Le scénario catastrophe, analysé et écrit en 2007 aux États-Unis, avant sa parution en France en 2009, s’avère glaçant de précision, a posteriori.
« Il faudrait des semaines pour que les laboratoires fournissent des résultats définitifs confirmant l’existence d’une maladie risquant de muter en pandémie (…), poursuit le rapport. En dépit de restrictions limitant les déplacements internationaux, des voyageurs présentant peu ou pas de symptômes pourraient transporter le virus sur d’autres continents. Les malades seraient de plus en plus nombreux, de nouveaux cas apparaissant tous les mois. L’absence d’un vaccin efficace ou d’immunité dans le reste du monde exposerait les populations à la contagion. »
L’analyse s’achève sur des prévisions sanitaires catastrophiques, prédisant plusieurs dizaines de millions de morts. Une évaluation revue à la baisse par Alexandre Adler (lire ci-dessus). L’historien et journaliste a signé la préface et les commentaires du livre Le nouveau rapport de la CIA – Comment sera le monde en 2025 ?

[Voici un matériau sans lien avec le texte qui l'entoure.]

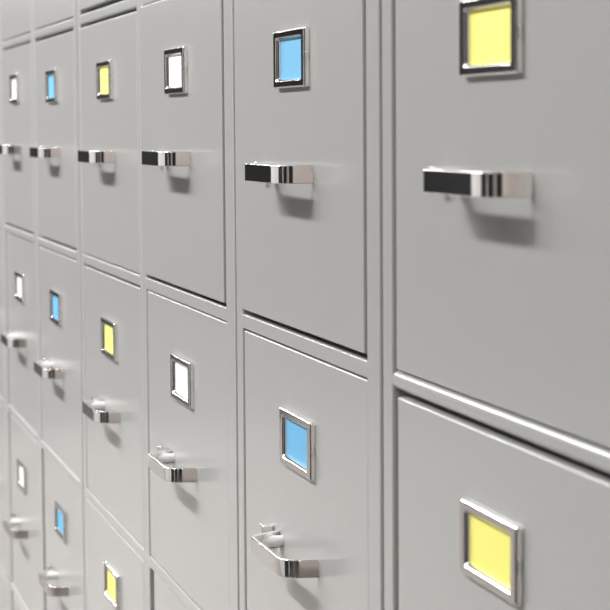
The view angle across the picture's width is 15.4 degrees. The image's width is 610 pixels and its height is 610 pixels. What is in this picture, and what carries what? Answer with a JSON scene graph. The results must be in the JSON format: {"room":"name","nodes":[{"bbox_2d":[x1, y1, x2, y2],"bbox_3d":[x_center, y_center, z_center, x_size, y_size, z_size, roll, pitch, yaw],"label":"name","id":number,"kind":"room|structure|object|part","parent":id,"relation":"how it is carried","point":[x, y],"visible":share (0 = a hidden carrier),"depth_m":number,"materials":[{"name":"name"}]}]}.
{"room":"file storage room","nodes":[
{"label":"file storage room","id":0,"kind":"room"},
{"bbox_3d":[-1.751,1.005,2.842,4.260,0.100,11.200,-2,5,-14],"label":"floor","id":1,"kind":"structure","parent":0,"visible":0},
{"bbox_2d":[0,92,9,609],"bbox_3d":[-0.290,0.013,4.196,0.649,1.640,0.474,-2,5,-14],"label":"filing cabinet","id":2,"kind":"object","parent":1,"relation":"on","point":[4,550],"visible":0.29,"depth_m":3.95,"materials":[{"name":"grey metal"}]},
{"bbox_3d":[-0.306,-0.005,4.191,0.560,0.295,0.413,-2,5,-14],"label":"drawer","id":3,"kind":"part","parent":2,"relation":"part of","materials":[{"name":"grey metal"}]},
{"bbox_3d":[-0.303,0.304,4.216,0.560,0.295,0.413,-2,5,-14],"label":"drawer","id":4,"kind":"part","parent":2,"relation":"part of","materials":[{"name":"grey metal"}]},
{"bbox_3d":[-0.301,0.613,4.240,0.560,0.295,0.413,-2,5,-14],"label":"drawer","id":5,"kind":"part","parent":2,"relation":"part of","materials":[{"name":"grey metal"}]},
{"bbox_2d":[0,0,41,609],"bbox_3d":[-0.177,0.049,3.737,0.649,1.640,0.465,-2,5,-14],"label":"filing cabinet","id":6,"kind":"object","parent":1,"relation":"on","point":[22,526],"visible":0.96,"depth_m":3.65,"materials":[{"name":"grey metal"}]},
{"bbox_3d":[-0.481,-0.252,3.645,0.031,0.014,0.136,-2,5,-14],"label":"handle","id":7,"kind":"part","parent":6,"relation":"part of","materials":[{"name":"silver metal"}]},
{"bbox_3d":[-0.476,0.057,3.670,0.031,0.014,0.136,-2,5,-14],"label":"handle","id":8,"kind":"part","parent":6,"relation":"part of","materials":[{"name":"silver metal"}]},
{"bbox_3d":[-0.476,0.366,3.695,0.031,0.014,0.136,-2,5,-14],"label":"handle","id":9,"kind":"part","parent":6,"relation":"part of","materials":[{"name":"silver metal"}]},
{"bbox_3d":[-0.197,-0.587,3.682,0.560,0.295,0.403,-2,5,-14],"label":"drawer","id":10,"kind":"part","parent":6,"relation":"part of","materials":[{"name":"grey metal"}]},
{"bbox_3d":[-0.185,0.650,3.772,0.560,0.295,0.384,-2,5,-14],"label":"drawer","id":11,"kind":"part","parent":6,"relation":"part of","materials":[{"name":"grey metal"}]},
{"bbox_3d":[-0.194,-0.278,3.706,0.560,0.290,0.403,-2,5,-14],"label":"drawer","id":12,"kind":"part","parent":6,"relation":"part of","materials":[{"name":"grey metal"}]},
{"bbox_3d":[-0.189,0.031,3.729,0.560,0.295,0.398,-2,5,-14],"label":"drawer","id":13,"kind":"part","parent":6,"relation":"part of","materials":[{"name":"grey metal"}]},
{"bbox_3d":[-0.187,0.341,3.747,0.560,0.295,0.384,-2,5,-14],"label":"drawer","id":14,"kind":"part","parent":6,"relation":"part of","materials":[{"name":"grey metal"}]},
{"bbox_2d":[30,0,84,609],"bbox_3d":[-0.066,0.085,3.287,0.649,1.640,0.462,-2,5,-14],"label":"filing cabinet","id":15,"kind":"object","parent":1,"relation":"on","point":[58,367],"visible":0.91,"depth_m":3.19,"materials":[{"name":"grey metal"}]},
{"bbox_3d":[-0.371,-0.217,3.197,0.031,0.014,0.136,-2,5,-14],"label":"handle","id":16,"kind":"part","parent":15,"relation":"part of","materials":[{"name":"silver metal"}]},
{"bbox_3d":[-0.368,0.092,3.222,0.031,0.014,0.136,-2,5,-14],"label":"handle","id":17,"kind":"part","parent":15,"relation":"part of","materials":[{"name":"silver metal"}]},
{"bbox_3d":[-0.085,-0.551,3.230,0.560,0.295,0.411,-2,5,-14],"label":"drawer","id":18,"kind":"part","parent":15,"relation":"part of","materials":[{"name":"grey metal"}]},
{"bbox_3d":[-0.364,0.401,3.247,0.031,0.014,0.136,-2,5,-14],"label":"handle","id":19,"kind":"part","parent":15,"relation":"part of","materials":[{"name":"silver metal"}]},
{"bbox_3d":[-0.083,-0.242,3.255,0.560,0.289,0.411,-2,5,-14],"label":"drawer","id":20,"kind":"part","parent":15,"relation":"part of","materials":[{"name":"grey metal"}]},
{"bbox_3d":[-0.080,0.067,3.281,0.560,0.295,0.412,-2,5,-14],"label":"drawer","id":21,"kind":"part","parent":15,"relation":"part of","materials":[{"name":"grey metal"}]},
{"bbox_3d":[-0.076,0.376,3.304,0.560,0.295,0.409,-2,5,-14],"label":"drawer","id":22,"kind":"part","parent":15,"relation":"part of","materials":[{"name":"grey metal"}]},
{"bbox_2d":[76,0,146,609],"bbox_3d":[0.049,0.121,2.818,0.649,1.640,0.487,-2,5,-14],"label":"filing cabinet","id":23,"kind":"object","parent":1,"relation":"on","point":[108,48],"visible":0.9,"depth_m":2.71,"materials":[{"name":"grey metal"}]},
{"bbox_3d":[-0.254,-0.180,2.721,0.031,0.014,0.136,-2,5,-14],"label":"handle","id":24,"kind":"part","parent":23,"relation":"part of","materials":[{"name":"silver metal"}]},
{"bbox_3d":[-0.250,0.129,2.746,0.031,0.014,0.136,-2,5,-14],"label":"handle","id":25,"kind":"part","parent":23,"relation":"part of","materials":[{"name":"silver metal"}]},
{"bbox_3d":[0.031,-0.517,2.758,0.560,0.291,0.441,-2,5,-14],"label":"drawer","id":26,"kind":"part","parent":23,"relation":"part of","materials":[{"name":"grey metal"}]},
{"bbox_3d":[0.033,-0.204,2.783,0.560,0.292,0.441,-2,5,-14],"label":"drawer","id":27,"kind":"part","parent":23,"relation":"part of","materials":[{"name":"grey metal"}]},
{"bbox_3d":[0.036,0.104,2.809,0.560,0.294,0.434,-2,5,-14],"label":"drawer","id":28,"kind":"part","parent":23,"relation":"part of","materials":[{"name":"grey metal"}]},
{"bbox_3d":[0.037,0.413,2.832,0.560,0.295,0.441,-2,5,-14],"label":"drawer","id":29,"kind":"part","parent":23,"relation":"part of","materials":[{"name":"grey metal"}]},
{"bbox_2d":[139,0,239,609],"bbox_3d":[0.165,0.159,2.343,0.651,1.640,0.494,-2,5,-14],"label":"filing cabinet","id":30,"kind":"object","parent":1,"relation":"on","point":[188,169],"visible":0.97,"depth_m":2.22,"materials":[{"name":"grey metal"}]},
{"bbox_3d":[-0.141,-0.147,2.259,0.031,0.014,0.136,-2,5,-14],"label":"handle","id":31,"kind":"part","parent":30,"relation":"part of","materials":[{"name":"silver metal"}]},
{"bbox_3d":[0.155,0.449,2.363,0.560,0.295,0.413,-2,5,-14],"label":"drawer","id":32,"kind":"part","parent":30,"relation":"part of","materials":[{"name":"grey metal"}]},
{"bbox_3d":[-0.137,0.163,2.284,0.031,0.014,0.136,-2,5,-14],"label":"handle","id":33,"kind":"part","parent":30,"relation":"part of","materials":[{"name":"silver metal"}]},
{"bbox_3d":[0.145,-0.171,2.321,0.560,0.292,0.428,-2,5,-14],"label":"drawer","id":34,"kind":"part","parent":30,"relation":"part of","materials":[{"name":"grey metal"}]},
{"bbox_3d":[0.150,0.140,2.345,0.560,0.295,0.424,-2,5,-14],"label":"drawer","id":35,"kind":"part","parent":30,"relation":"part of","materials":[{"name":"grey metal"}]},
{"bbox_2d":[234,0,383,609],"bbox_3d":[0.283,0.196,1.868,0.650,1.640,0.474,-2,5,-14],"label":"filing cabinet","id":36,"kind":"object","parent":1,"relation":"on","point":[309,163],"visible":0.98,"depth_m":1.74,"materials":[{"name":"grey metal"}]},
{"bbox_3d":[-0.023,-0.105,1.782,0.031,0.014,0.136,-2,5,-14],"label":"handle","id":37,"kind":"part","parent":36,"relation":"part of","materials":[{"name":"silver metal"}]},
{"bbox_3d":[-0.019,0.200,1.807,0.031,0.014,0.136,-2,5,-14],"label":"handle","id":38,"kind":"part","parent":36,"relation":"part of","materials":[{"name":"silver metal"}]},
{"bbox_3d":[0.263,-0.134,1.844,0.560,0.292,0.412,-2,5,-14],"label":"drawer","id":39,"kind":"part","parent":36,"relation":"part of","materials":[{"name":"grey metal"}]},
{"bbox_3d":[0.268,0.177,1.868,0.560,0.295,0.410,-2,5,-14],"label":"drawer","id":40,"kind":"part","parent":36,"relation":"part of","materials":[{"name":"grey metal"}]},
{"bbox_2d":[382,0,609,609],"bbox_3d":[0.399,0.233,1.399,0.649,1.640,0.482,-2,5,-14],"label":"filing cabinet","id":41,"kind":"object","parent":1,"relation":"on","point":[496,113],"visible":1,"depth_m":1.30,"materials":[{"name":"grey metal"}]},
{"bbox_3d":[0.096,-0.071,1.306,0.031,0.014,0.136,-2,5,-14],"label":"handle","id":42,"kind":"part","parent":41,"relation":"part of","materials":[{"name":"silver metal"}]},
{"bbox_3d":[0.382,-0.095,1.370,0.560,0.295,0.418,-2,5,-14],"label":"drawer","id":43,"kind":"part","parent":41,"relation":"part of","materials":[{"name":"grey metal"}]},
{"bbox_3d":[0.385,0.216,1.394,0.560,0.292,0.415,-2,5,-14],"label":"drawer","id":44,"kind":"part","parent":41,"relation":"part of","materials":[{"name":"grey metal"}]}
]}

Alexandre Adler préconise de stocker des vaccins
« Le rapport prétend nous livrer des scénarios construits et alternatifs du destin de notre monde », explique l’historien dans son prologue.
« Avant cela, poursuit-il, les auteurs du rapport ont aussi voulu un peu sacrifier aux préoccupations du moment en imaginant plusieurs films catastrophe qui sont autant de signaux d’alerte nécessaires à une approche globale des risques futurs. »
Terrorisme, bouleversements climatiques, conflits internationaux, guerres de religions, luttes commerciales, tous les grands enjeux géopolitiques sont passés au crible et commentés par Alexandre Adler.
Ce dernier s’arrête notamment sur l’éventualité d’une crise sanitaire.
« Un peu plus vraisemblablement, on évoque aussi dans un encadré la transmission d’une maladie infectieuse sans vaccin connu de l’Afrique vers le reste du monde, hypothèse inspirée de l’apparition du virus Ebola. » Comme il le précise dans l’interview qu’il a accordée à Corse-Matin (lire-ci dessus), il préconise déjà, en 2009, de prendre des dispositions pour lutter contre ces bouleversements annoncés.
« Il résulte de ces nouvelles menaces autant d’actions de veille technologique et de protection, telles que des stocks de vaccins, qu’il faudra envisager de prendre à l’avenir », prévient-il.
Manifestement, il n’a pas été entendu.